(Task requirements):
Below is a set of records, and all of them should be retyped exactly, minus the pictures.

(Dataset records):
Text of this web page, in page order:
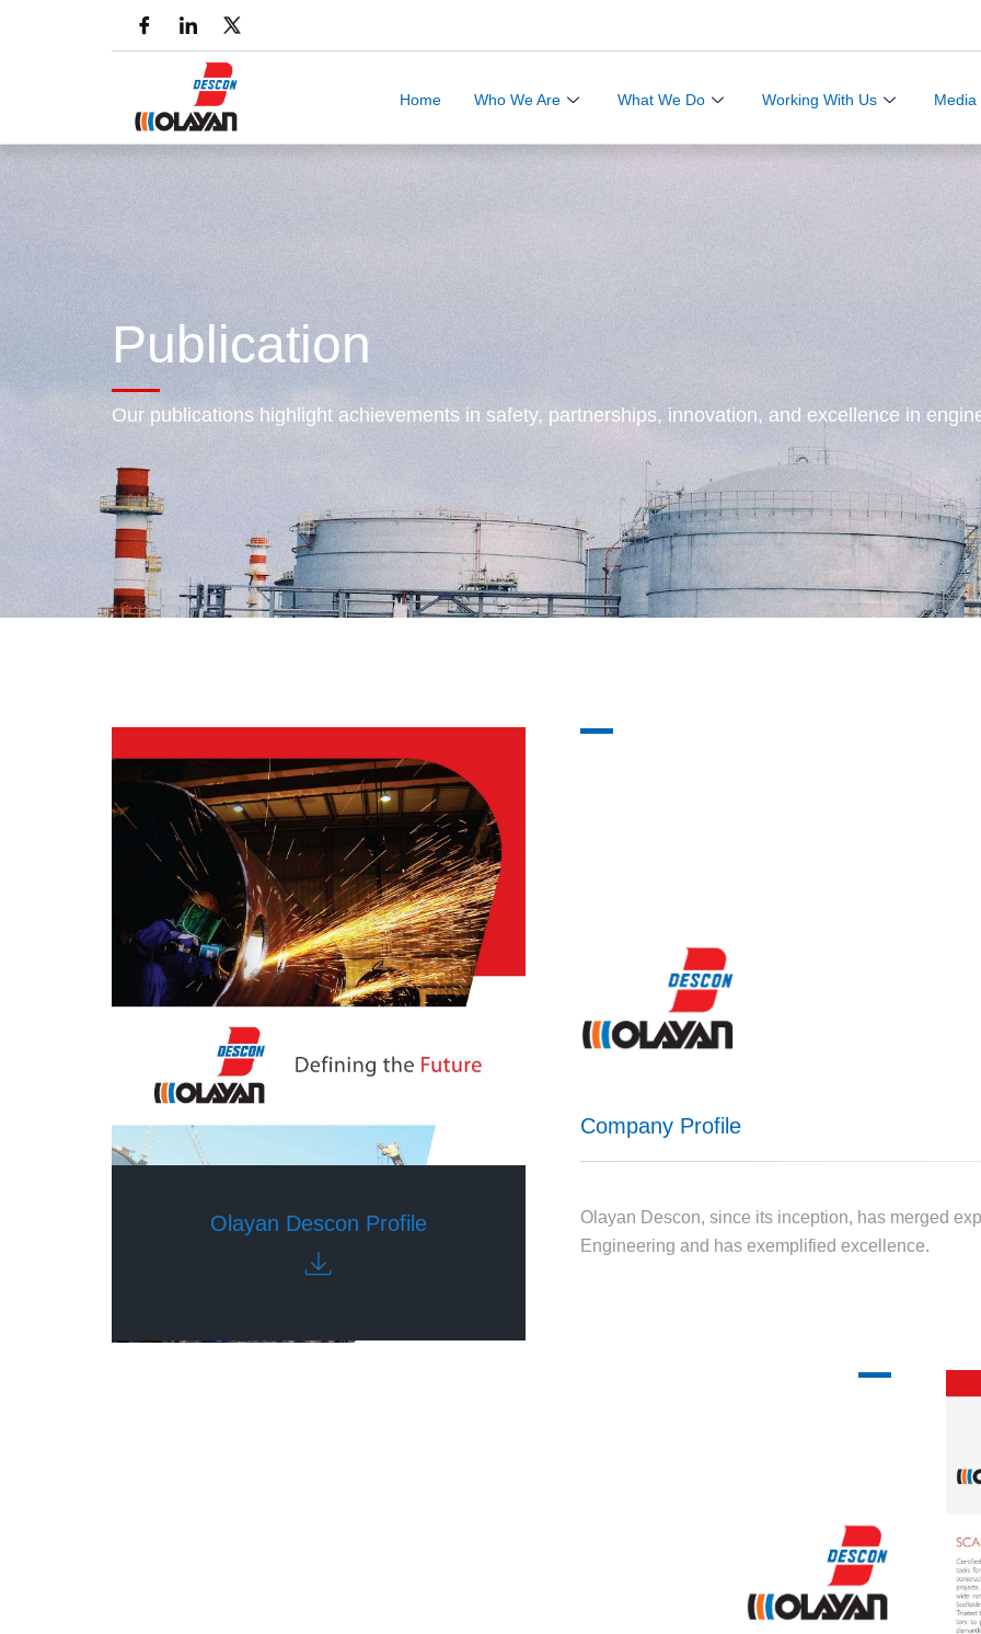
Home Who We Are What We Do Working With Us Media
Publication
Our publications highlight achievements in safety, partnerships, innovation, and excellence in
Olayan Descon Profile
Company Profile
Olayan Descon, since its inception, has merged
Engineering and has exemplified excellence.
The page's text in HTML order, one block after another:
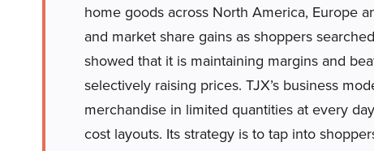
home goods across North America, Europe
and market share gains as shoppers
showed that it is maintaining margins and
selectively raising prices. TJX’s business
merchandise in limited quantities at every
cost layouts. Its strategy is to tap into
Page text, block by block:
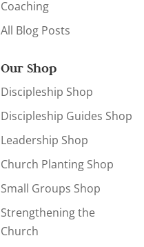
Coaching
All Blog Posts
Our Shop
Discipleship Shop
Discipleship Guides Shop
Leadership Shop
Church Planting Shop
Small Groups Shop
Strengthening the
Church
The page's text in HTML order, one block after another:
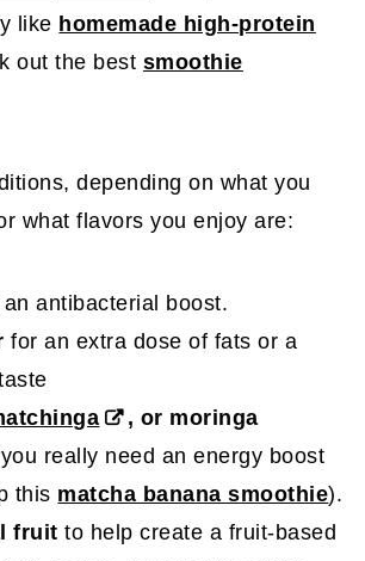
like homemade high-protein
out the best smoothie
depending on what you
what flavors you enjoy are:
antibacterial boost.
for an extra dose of fats or a
, or moringa
really need an energy boost
this matcha banana smoothie).
fruit to help create a fruit-based
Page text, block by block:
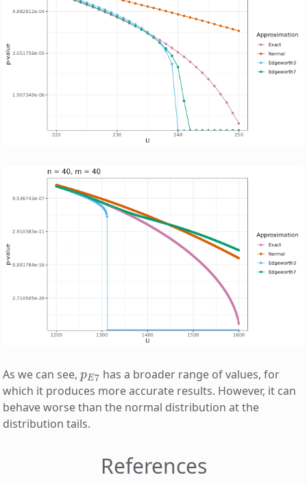
As we can see,
has a broader range of values, for
which it produces more accurate results. However, it can
behave worse than the normal distribution at the
distribution tails.
References
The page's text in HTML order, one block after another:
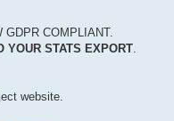
GDPR COMPLIANT.
YOUR STATS EXPORT.
website.
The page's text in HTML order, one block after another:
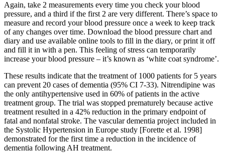
Again, take 2 measurements every time you check your blood
pressure, and a third if the first 2 are very different. There’s space to
measure and record your blood pressure once a week to keep track
of any changes over time. Download the blood pressure chart and
diary and use available online tools to fill in the diary, or print it off
and fill it in with a pen. This feeling of stress can temporarily
increase your blood pressure – it’s known as ‘white coat syndrome’.
These results indicate that the treatment of 1000 patients for 5 years
can prevent 20 cases of dementia (95% CI 7-33). Nitrendipine was
the only antihypertensive used in 60% of patients in the active
treatment group. The trial was stopped prematurely because active
treatment resulted in a 42% reduction in the primary endpoint of
fatal and nonfatal stroke. The vascular dementia project included in
the Systolic Hypertension in Europe study [Forette et al. 1998]
demonstrated for the first time a reduction in the incidence of
dementia following AH treatment.
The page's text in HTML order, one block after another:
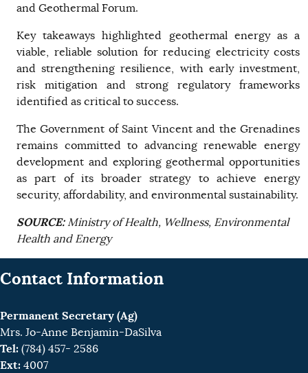
and Geothermal Forum.
Key takeaways highlighted geothermal energy as a
viable, reliable solution for reducing electricity costs
and strengthening resilience, with early investment,
risk mitigation and strong regulatory frameworks
identified as critical to success.
The Government of Saint Vincent and the Grenadines
remains committed to advancing renewable energy
development and exploring geothermal opportunities
as part of its broader strategy to achieve energy
security, affordability, and environmental sustainability.
SOURCE:Ministry of Health, Wellness, Environmental
Health and Energy
Contact Information
Permanent Secretary (Ag)
Mrs. Jo-Anne Benjamin-DaSilva
Tel: (784) 457- 2586
Ext: 4007
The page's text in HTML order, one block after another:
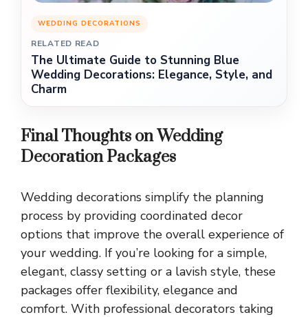
WEDDING DECORATIONS
RELATED READ
The Ultimate Guide to Stunning Blue
Wedding Decorations: Elegance, Style, and
Charm
Final Thoughts on Wedding
Decoration Packages
Wedding decorations simplify the planning
process by providing coordinated decor
options that improve the overall experience of
your wedding. If you’re looking for a simple,
elegant, classy setting or a lavish style, these
packages offer flexibility, elegance and
comfort. With professional decorators taking
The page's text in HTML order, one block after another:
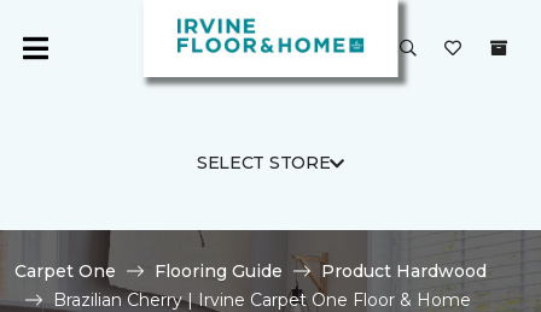
SELECT STORE
Carpet One Flooring Guide
Product Hardwood
Brazilian Cherry | Irvine Carpet One Floor & Home
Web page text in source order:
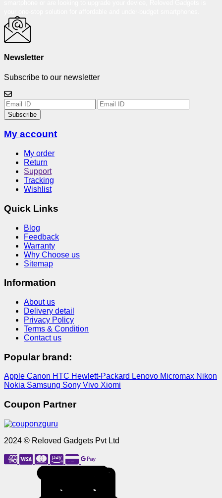
Newsletter
Subscribe to our newsletter
Subscribe
My account
My order
Return
Support
Tracking
Wishlist
Quick Links
Blog
Feedback
Warranty
Why Choose us
Sitemap
Information
About us
Delivery detail
Privacy Policy
Terms & Condition
Contact us
Popular brand:
Apple Canon HTC Hewlett-Packard Lenovo Micromax Nikon
Nokia Samsung Sony Vivo Xiomi
Coupon Partner
2024 © Reloved Gadgets Pvt Ltd
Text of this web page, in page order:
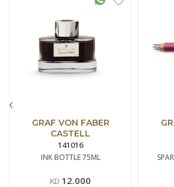
GRAF VON FABER
CASTELL
141016
INK BOTTLE 75ML
KD 12.000
‹
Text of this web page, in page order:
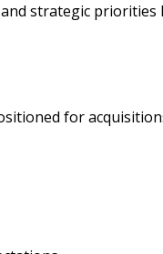
strategic priorities
for
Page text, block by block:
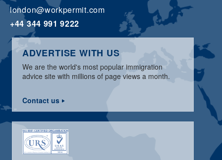
london@workpermit.com
+44 344 991 9222
ADVERTISE WITH US
We are the world's most popular immigration
advice site with millions of page views a month.
Contact us
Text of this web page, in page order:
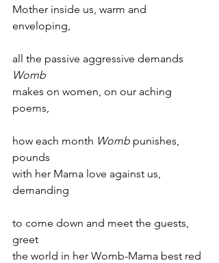
Mother inside us, warm and
enveloping,
all the passive aggressive demands
Womb
makes on women, on our aching
poems,
how each month Womb punishes,
pounds
with her Mama love against us,
demanding
to come down and meet the guests,
greet
the world in her Womb-Mama best red
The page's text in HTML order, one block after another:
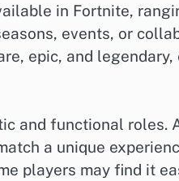
in Fortnite,
events, or
epic, and
and functional roles.
a unique
players may find it
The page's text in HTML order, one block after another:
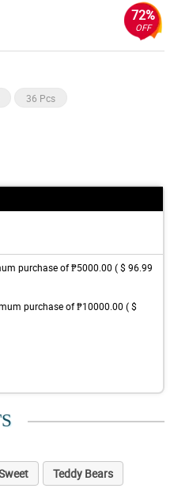
72%
OFF
36 Pcs
purchase of ₱5000.00 ( $ 96.99
purchase of ₱10000.00 ( $
Teddy Bears
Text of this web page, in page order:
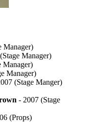
Manager)
Manager)
Manager)
Manager)
(Stage Manger)
- 2007 (Stage
(Props)
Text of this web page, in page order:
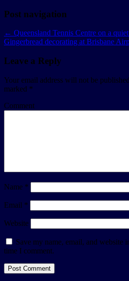
Post navigation
← Queensland Tennis Centre on a
Gingerbread decorating at Brisbane
Leave a Reply
Your email address will not be
marked *
Comment
Name *
Email *
Website
Save my name, email, and website
time I comment.
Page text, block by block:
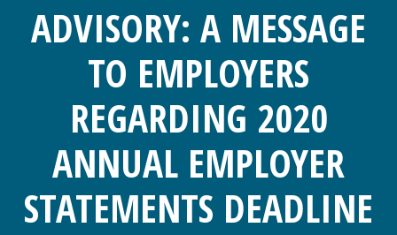
ADVISORY: A MESSAGE
TO EMPLOYERS
REGARDING 2020
ANNUAL EMPLOYER
STATEMENTS DEADLINE
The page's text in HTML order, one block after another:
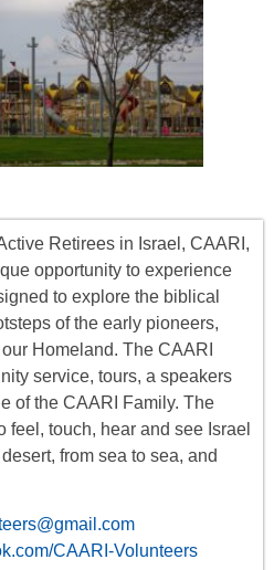
Retirees in Israel, CAARI,
opportunity to experience
to explore the biblical
of the early pioneers,
Homeland. The CAARI
service, tours, a speakers
of the CAARI Family. The
feel, touch, hear and see Israel
from sea to sea, and
CAARI-Volunteers
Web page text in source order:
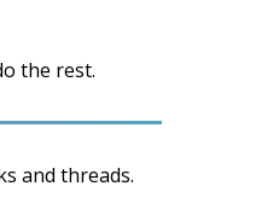
the rest.
and threads.
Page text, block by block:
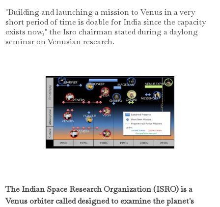
"Building and launching a mission to Venus in a very
short period of time is doable for India since the capacity
exists now," the Isro chairman stated during a daylong
seminar on Venusian research.
The Indian Space Research Organization (ISRO) is a
Venus orbiter called designed to examine the planet's
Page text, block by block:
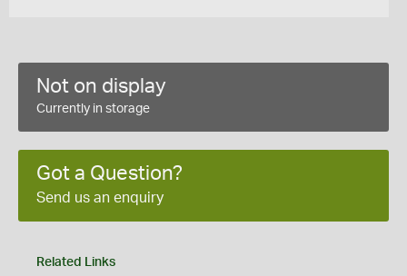
Not on display
Currently in storage
Got a Question?
Send us an enquiry
Related Links
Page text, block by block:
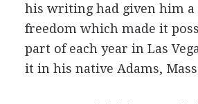
his writing had given him a
freedom which made it
part of each year in Las
it in his native Adams,
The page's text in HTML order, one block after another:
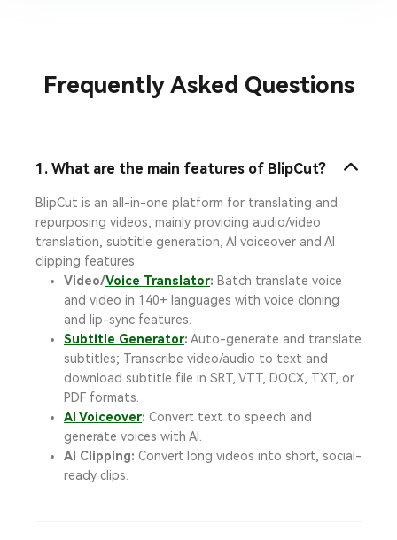
Frequently Asked Questions
1. What are the main features of BlipCut?
BlipCut is an all-in-one platform for translating and
repurposing videos, mainly providing audio/video
translation, subtitle generation, AI voiceover and AI
clipping features.
Video/Voice Translator: Batch translate voice
and video in 140+ languages with voice cloning
and lip-sync features.
Subtitle Generator: Auto-generate and translate
subtitles; Transcribe video/audio to text and
download subtitle file in SRT, VTT, DOCX, TXT, or
PDF formats.
AI Voiceover: Convert text to speech and
generate voices with AI.
AI Clipping: Convert long videos into short, social-
ready clips.
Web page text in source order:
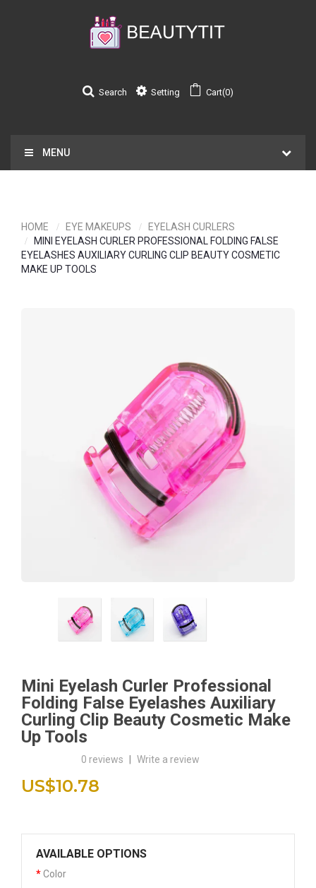
Cart(0)
Setting
Search
MENU
HOME EYE MAKEUPS
EYELASH CURLERS
MINI EYELASH CURLER PROFESSIONAL FOLDING FALSE
EYELASHES AUXILIARY CURLING CLIP BEAUTY COSMETIC
MAKE UP TOOLS
Mini Eyelash Curler Professional
Folding False Eyelashes Auxiliary
Curling Clip Beauty Cosmetic Make
Up Tools
0 reviews | Write a review
US$10.78
AVAILABLE OPTIONS
Color
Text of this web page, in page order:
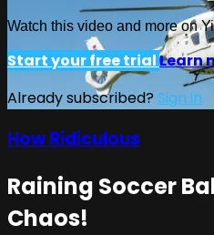
Watch this video and more on
Start your free trialLearn
Already subscribed? Sign in
How Ridiculous
Raining Soccer
Chaos!

(Written response):
Text of this web page, in page order:
Home Who We Are What We Do Working With Us Media
Publication
Our publications highlight achievements in safety, partnerships, innovation, and excellence in
Olayan Descon Profile
Company Profile
Olayan Descon, since its inception, has merged
Engineering and has exemplified excellence.
The page's text in HTML order, one block after another:
home goods across North America, Europe
and market share gains as shoppers
showed that it is maintaining margins and
selectively raising prices. TJX’s business
merchandise in limited quantities at every
cost layouts. Its strategy is to tap into
Page text, block by block:
Coaching
All Blog Posts
Our Shop
Discipleship Shop
Discipleship Guides Shop
Leadership Shop
Church Planting Shop
Small Groups Shop
Strengthening the
Church
The page's text in HTML order, one block after another:
like homemade high-protein
out the best smoothie
depending on what you
what flavors you enjoy are:
antibacterial boost.
for an extra dose of fats or a
, or moringa
really need an energy boost
this matcha banana smoothie).
fruit to help create a fruit-based
Page text, block by block:
As we can see,
has a broader range of values, for
which it produces more accurate results. However, it can
behave worse than the normal distribution at the
distribution tails.
References
The page's text in HTML order, one block after another:
GDPR COMPLIANT.
YOUR STATS EXPORT.
website.
The page's text in HTML order, one block after another:
Again, take 2 measurements every time you check your blood
pressure, and a third if the first 2 are very different. There’s space to
measure and record your blood pressure once a week to keep track
of any changes over time. Download the blood pressure chart and
diary and use available online tools to fill in the diary, or print it off
and fill it in with a pen. This feeling of stress can temporarily
increase your blood pressure – it’s known as ‘white coat syndrome’.
These results indicate that the treatment of 1000 patients for 5 years
can prevent 20 cases of dementia (95% CI 7-33). Nitrendipine was
the only antihypertensive used in 60% of patients in the active
treatment group. The trial was stopped prematurely because active
treatment resulted in a 42% reduction in the primary endpoint of
fatal and nonfatal stroke. The vascular dementia project included in
the Systolic Hypertension in Europe study [Forette et al. 1998]
demonstrated for the first time a reduction in the incidence of
dementia following AH treatment.
The page's text in HTML order, one block after another:
and Geothermal Forum.
Key takeaways highlighted geothermal energy as a
viable, reliable solution for reducing electricity costs
and strengthening resilience, with early investment,
risk mitigation and strong regulatory frameworks
identified as critical to success.
The Government of Saint Vincent and the Grenadines
remains committed to advancing renewable energy
development and exploring geothermal opportunities
as part of its broader strategy to achieve energy
security, affordability, and environmental sustainability.
SOURCE:Ministry of Health, Wellness, Environmental
Health and Energy
Contact Information
Permanent Secretary (Ag)
Mrs. Jo-Anne Benjamin-DaSilva
Tel: (784) 457- 2586
Ext: 4007
The page's text in HTML order, one block after another:
WEDDING DECORATIONS
RELATED READ
The Ultimate Guide to Stunning Blue
Wedding Decorations: Elegance, Style, and
Charm
Final Thoughts on Wedding
Decoration Packages
Wedding decorations simplify the planning
process by providing coordinated decor
options that improve the overall experience of
your wedding. If you’re looking for a simple,
elegant, classy setting or a lavish style, these
packages offer flexibility, elegance and
comfort. With professional decorators taking
The page's text in HTML order, one block after another:
SELECT STORE
Carpet One Flooring Guide
Product Hardwood
Brazilian Cherry | Irvine Carpet One Floor & Home
Web page text in source order:
Newsletter
Subscribe to our newsletter
Subscribe
My account
My order
Return
Support
Tracking
Wishlist
Quick Links
Blog
Feedback
Warranty
Why Choose us
Sitemap
Information
About us
Delivery detail
Privacy Policy
Terms & Condition
Contact us
Popular brand:
Apple Canon HTC Hewlett-Packard Lenovo Micromax Nikon
Nokia Samsung Sony Vivo Xiomi
Coupon Partner
2024 © Reloved Gadgets Pvt Ltd
Text of this web page, in page order:
GRAF VON FABER
CASTELL
141016
INK BOTTLE 75ML
KD 12.000
‹
Text of this web page, in page order:
strategic priorities
for
Page text, block by block:
london@workpermit.com
+44 344 991 9222
ADVERTISE WITH US
We are the world's most popular immigration
advice site with millions of page views a month.
Contact us
Text of this web page, in page order:
Mother inside us, warm and
enveloping,
all the passive aggressive demands
Womb
makes on women, on our aching
poems,
how each month Womb punishes,
pounds
with her Mama love against us,
demanding
to come down and meet the guests,
greet
the world in her Womb-Mama best red
The page's text in HTML order, one block after another:
in Fortnite,
events, or
epic, and
and functional roles.
a unique
players may find it
The page's text in HTML order, one block after another:
72%
OFF
36 Pcs
purchase of ₱5000.00 ( $ 96.99
purchase of ₱10000.00 ( $
Teddy Bears
Text of this web page, in page order:
Manager)
Manager)
Manager)
Manager)
(Stage Manger)
- 2007 (Stage
(Props)
Text of this web page, in page order:
Post navigation
← Queensland Tennis Centre on a
Gingerbread decorating at Brisbane
Leave a Reply
Your email address will not be
marked *
Comment
Name *
Email *
Website
Save my name, email, and website
time I comment.
Page text, block by block:
ADVISORY: A MESSAGE
TO EMPLOYERS
REGARDING 2020
ANNUAL EMPLOYER
STATEMENTS DEADLINE
The page's text in HTML order, one block after another:
Retirees in Israel, CAARI,
opportunity to experience
to explore the biblical
of the early pioneers,
Homeland. The CAARI
service, tours, a speakers
of the CAARI Family. The
feel, touch, hear and see Israel
from sea to sea, and
CAARI-Volunteers
Web page text in source order:
the rest.
and threads.
Page text, block by block:
"Building and launching a mission to Venus in a very
short period of time is doable for India since the capacity
exists now," the Isro chairman stated during a daylong
seminar on Venusian research.
The Indian Space Research Organization (ISRO) is a
Venus orbiter called designed to examine the planet's
Page text, block by block:
Not on display
Currently in storage
Got a Question?
Send us an enquiry
Related Links
Page text, block by block:
his writing had given him a
freedom which made it
part of each year in Las
it in his native Adams,
The page's text in HTML order, one block after another:
Frequently Asked Questions
1. What are the main features of BlipCut?
BlipCut is an all-in-one platform for translating and
repurposing videos, mainly providing audio/video
translation, subtitle generation, AI voiceover and AI
clipping features.
Video/Voice Translator: Batch translate voice
and video in 140+ languages with voice cloning
and lip-sync features.
Subtitle Generator: Auto-generate and translate
subtitles; Transcribe video/audio to text and
download subtitle file in SRT, VTT, DOCX, TXT, or
PDF formats.
AI Voiceover: Convert text to speech and
generate voices with AI.
AI Clipping: Convert long videos into short, social-
ready clips.
Web page text in source order:
Cart(0)
Setting
Search
MENU
HOME EYE MAKEUPS
EYELASH CURLERS
MINI EYELASH CURLER PROFESSIONAL FOLDING FALSE
EYELASHES AUXILIARY CURLING CLIP BEAUTY COSMETIC
MAKE UP TOOLS
Mini Eyelash Curler Professional
Folding False Eyelashes Auxiliary
Curling Clip Beauty Cosmetic Make
Up Tools
0 reviews | Write a review
US$10.78
AVAILABLE OPTIONS
Color
Text of this web page, in page order:
Watch this video and more on
Start your free trialLearn
Already subscribed? Sign in
How Ridiculous
Raining Soccer
Chaos!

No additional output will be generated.